Start of Source data

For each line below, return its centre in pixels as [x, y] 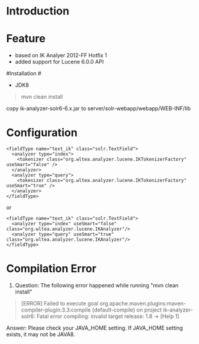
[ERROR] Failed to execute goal [60, 303]
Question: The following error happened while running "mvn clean [97, 285]
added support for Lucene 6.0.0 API [59, 62]
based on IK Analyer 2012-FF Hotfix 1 [61, 55]
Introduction [38, 11]
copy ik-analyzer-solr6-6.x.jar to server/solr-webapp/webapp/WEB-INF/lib [99, 108]
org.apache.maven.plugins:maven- [143, 303]
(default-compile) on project [127, 310]
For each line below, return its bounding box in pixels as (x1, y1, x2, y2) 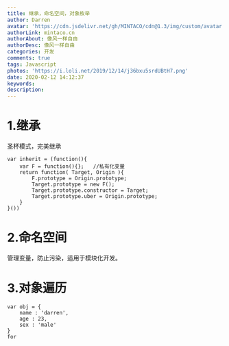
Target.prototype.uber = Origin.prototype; (32, 193, 158, 200)
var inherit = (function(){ (7, 156, 88, 163)
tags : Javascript (7, 61, 57, 68)
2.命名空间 (7, 230, 67, 245)
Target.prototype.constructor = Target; (32, 187, 149, 194)
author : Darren (7, 16, 51, 23)
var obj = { (7, 303, 41, 310)
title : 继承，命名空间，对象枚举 (7, 10, 91, 17)
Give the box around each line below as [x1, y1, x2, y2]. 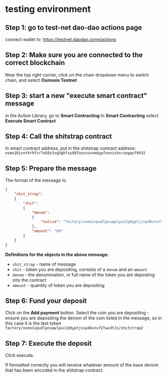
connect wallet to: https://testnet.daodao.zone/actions [5, 36, 117, 42]
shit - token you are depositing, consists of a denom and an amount [12, 266, 148, 272]
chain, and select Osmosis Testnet [5, 77, 77, 83]
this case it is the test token [5, 320, 61, 326]
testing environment [5, 3, 91, 15]
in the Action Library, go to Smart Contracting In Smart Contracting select [5, 112, 159, 118]
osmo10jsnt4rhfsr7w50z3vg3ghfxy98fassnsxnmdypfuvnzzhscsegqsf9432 [5, 151, 146, 156]
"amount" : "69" [31, 229, 64, 234]
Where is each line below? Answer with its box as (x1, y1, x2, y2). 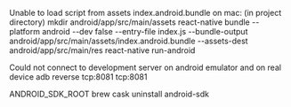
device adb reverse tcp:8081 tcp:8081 (9, 72, 148, 82)
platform (9, 27, 40, 36)
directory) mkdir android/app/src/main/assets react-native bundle (9, 17, 251, 27)
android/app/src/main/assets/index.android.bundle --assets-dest (9, 35, 248, 46)
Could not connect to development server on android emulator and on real (9, 62, 282, 73)
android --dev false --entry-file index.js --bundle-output (41, 27, 248, 36)
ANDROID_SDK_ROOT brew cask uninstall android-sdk (9, 88, 209, 99)
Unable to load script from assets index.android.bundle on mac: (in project (9, 8, 282, 18)
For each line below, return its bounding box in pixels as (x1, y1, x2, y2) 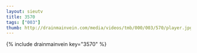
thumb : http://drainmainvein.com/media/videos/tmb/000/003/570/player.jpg (6, 24, 193, 31)
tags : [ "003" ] (6, 19, 41, 25)
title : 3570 (6, 14, 35, 20)
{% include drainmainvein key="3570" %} (6, 41, 107, 48)
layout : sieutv (6, 8, 43, 15)
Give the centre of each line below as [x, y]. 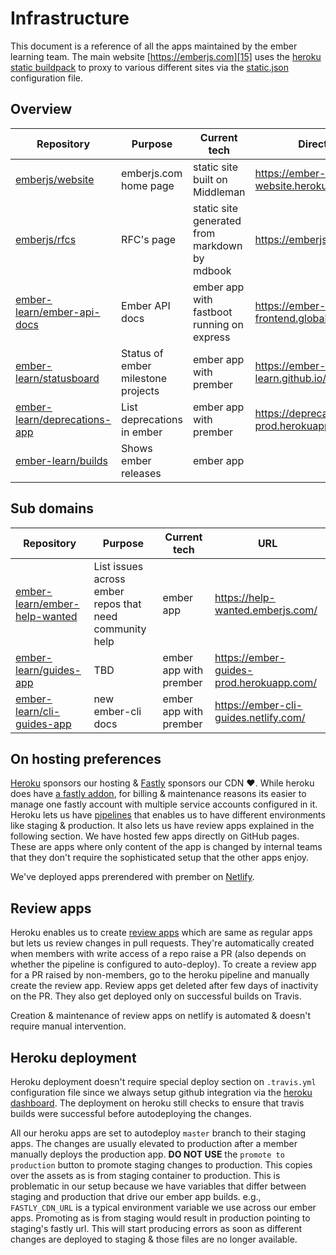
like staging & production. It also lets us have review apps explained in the [162, 826]
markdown [217, 245]
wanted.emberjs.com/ [266, 610]
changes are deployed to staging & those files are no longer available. [154, 1239]
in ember [142, 432]
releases [141, 473]
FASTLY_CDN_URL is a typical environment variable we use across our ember [163, 1207]
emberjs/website [55, 179]
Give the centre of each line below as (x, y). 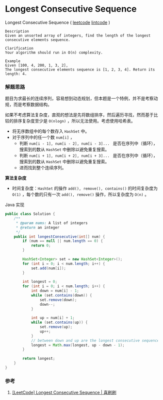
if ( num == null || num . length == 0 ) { (63, 241)
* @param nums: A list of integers (52, 223)
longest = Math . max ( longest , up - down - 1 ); (78, 345)
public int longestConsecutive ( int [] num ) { (59, 237)
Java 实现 (15, 205)
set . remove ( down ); (58, 300)
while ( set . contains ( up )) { (59, 322)
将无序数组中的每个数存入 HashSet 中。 (51, 131)
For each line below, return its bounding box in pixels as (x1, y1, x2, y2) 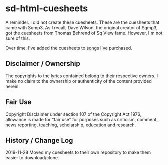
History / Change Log (5, 136, 73, 145)
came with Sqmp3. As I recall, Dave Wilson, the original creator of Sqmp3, (5, 24, 158, 30)
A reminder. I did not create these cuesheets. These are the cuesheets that (5, 19, 160, 25)
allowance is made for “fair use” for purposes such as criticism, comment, (5, 116, 158, 122)
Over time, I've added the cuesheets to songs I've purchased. (5, 45, 133, 51)
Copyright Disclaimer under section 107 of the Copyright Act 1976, (5, 111, 142, 117)
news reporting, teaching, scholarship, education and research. (5, 122, 136, 128)
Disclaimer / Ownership (5, 59, 80, 68)
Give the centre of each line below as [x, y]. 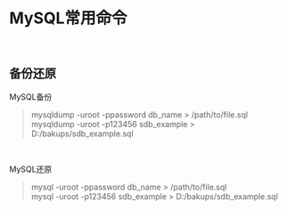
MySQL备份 [31, 97]
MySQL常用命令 [68, 18]
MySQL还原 [31, 169]
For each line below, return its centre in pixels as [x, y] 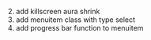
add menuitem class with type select [75, 20]
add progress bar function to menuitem [79, 28]
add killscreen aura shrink [58, 11]
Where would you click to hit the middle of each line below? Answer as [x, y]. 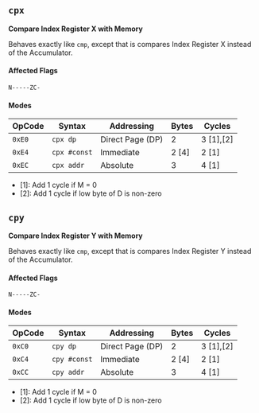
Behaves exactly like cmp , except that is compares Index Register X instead [130, 44]
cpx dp [64, 140]
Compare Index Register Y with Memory [75, 236]
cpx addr [68, 166]
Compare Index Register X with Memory [75, 29]
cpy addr [68, 372]
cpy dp [64, 347]
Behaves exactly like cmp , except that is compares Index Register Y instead [130, 251]
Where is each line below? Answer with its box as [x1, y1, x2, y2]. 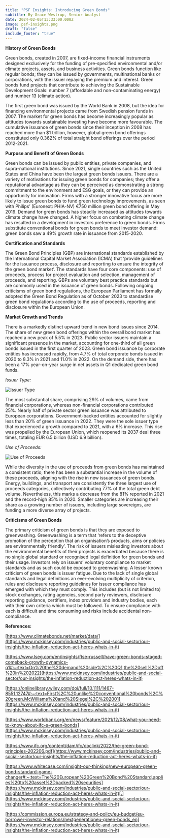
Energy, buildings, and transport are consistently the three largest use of [5, 480, 157, 486]
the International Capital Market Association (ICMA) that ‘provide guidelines [5, 255, 163, 261]
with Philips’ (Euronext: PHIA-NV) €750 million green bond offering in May [5, 203, 160, 209]
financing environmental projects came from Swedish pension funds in [5, 108, 153, 114]
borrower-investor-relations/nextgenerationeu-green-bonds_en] [5, 817, 140, 822]
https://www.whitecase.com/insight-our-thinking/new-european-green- [7, 763, 157, 769]
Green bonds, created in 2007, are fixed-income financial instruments [5, 55, 151, 61]
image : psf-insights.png [5, 21, 58, 27]
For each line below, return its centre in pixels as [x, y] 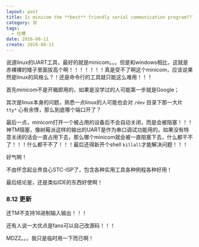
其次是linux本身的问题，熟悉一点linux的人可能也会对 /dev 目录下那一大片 [94, 102]
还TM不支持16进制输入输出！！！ [47, 213]
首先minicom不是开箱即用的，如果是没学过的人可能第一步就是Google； [93, 89]
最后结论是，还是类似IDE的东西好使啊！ [54, 182]
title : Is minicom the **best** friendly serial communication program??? [100, 17]
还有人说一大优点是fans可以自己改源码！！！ [61, 226]
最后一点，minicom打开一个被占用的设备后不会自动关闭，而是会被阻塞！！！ [99, 122]
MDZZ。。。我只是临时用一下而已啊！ [50, 238]
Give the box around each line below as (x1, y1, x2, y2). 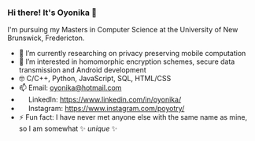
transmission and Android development (18, 65, 146, 75)
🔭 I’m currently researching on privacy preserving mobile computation (18, 49, 246, 58)
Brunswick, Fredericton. (7, 33, 85, 43)
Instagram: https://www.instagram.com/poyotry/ (28, 104, 185, 113)
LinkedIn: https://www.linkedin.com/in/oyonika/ (28, 95, 182, 105)
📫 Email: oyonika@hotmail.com (18, 83, 122, 93)
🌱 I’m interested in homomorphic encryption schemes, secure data (18, 57, 235, 66)
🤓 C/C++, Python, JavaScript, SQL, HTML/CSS (18, 74, 172, 83)
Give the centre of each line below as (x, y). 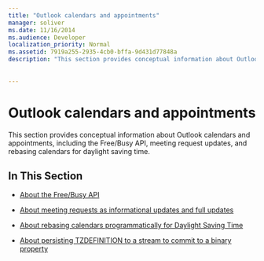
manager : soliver (37, 23)
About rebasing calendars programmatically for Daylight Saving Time (131, 226)
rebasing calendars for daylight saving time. (79, 151)
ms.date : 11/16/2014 (42, 30)
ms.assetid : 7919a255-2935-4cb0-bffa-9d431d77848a (93, 52)
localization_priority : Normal (59, 45)
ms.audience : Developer (47, 37)
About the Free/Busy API (59, 195)
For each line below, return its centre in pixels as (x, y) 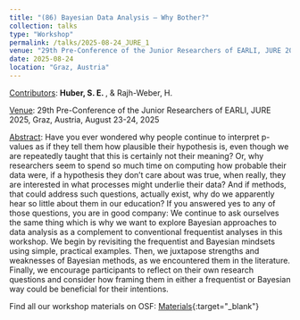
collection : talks (43, 26)
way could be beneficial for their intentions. (89, 289)
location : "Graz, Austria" (59, 68)
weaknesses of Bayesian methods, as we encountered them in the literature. (150, 260)
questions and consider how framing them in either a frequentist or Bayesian (150, 279)
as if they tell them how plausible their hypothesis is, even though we (162, 146)
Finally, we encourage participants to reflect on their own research (132, 270)
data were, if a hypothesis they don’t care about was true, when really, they (148, 174)
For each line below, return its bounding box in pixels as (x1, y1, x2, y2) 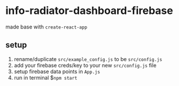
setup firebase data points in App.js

End of Source data

* **Problem**
Within the listing, how many lines hold the string "rebasing"? State that number alone.

* **Result**
2